Uno puede decir: "Bueno, en realidad, yo creo que dudo pero en realidad no dudo: hay un genio maligno que me hace creer que dudo, cuando en verdad no dudo. Pero advirtamos que si yo "creo" que dudo, entonces, "pienso" que dudo (porque creer es una forma de pensar); entonces: yo pienso que dudo. Si no pensara que dudo (sino que el genio maligno me hace pensar que pienso que dudo), no obstante, lo cierto es que me hace pensar, y en consecuencia, PIENSO. Sea como sea, cuando pienso, pienso.
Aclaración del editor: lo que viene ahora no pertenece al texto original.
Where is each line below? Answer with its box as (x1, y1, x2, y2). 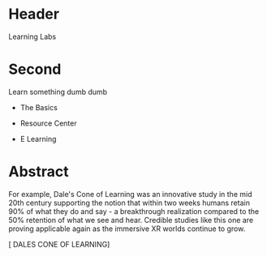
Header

Allí ya no hay forma de equivocarse; si él me hace creer que pienso, entonces pienso que pienso, y cuando pienso que pienso: PIENSO. Y puedo seguir para atrás la cadena todo lo que quiera y siempre voy a tener la certidumbre de que cuando estoy pensando que pienso, estoy pensando. Entonces allí sí se encuentra algo que supera toda duda.
Si pienso lo que seguro está ocurriendo es que "YO" pienso. Porque si yo no pudiera adjudicarme a mí mismo lo que pienso no sería un pensamiento. Yo pienso, yo estoy seguro de mi cuando pienso.
Los invito simplemente a pensar...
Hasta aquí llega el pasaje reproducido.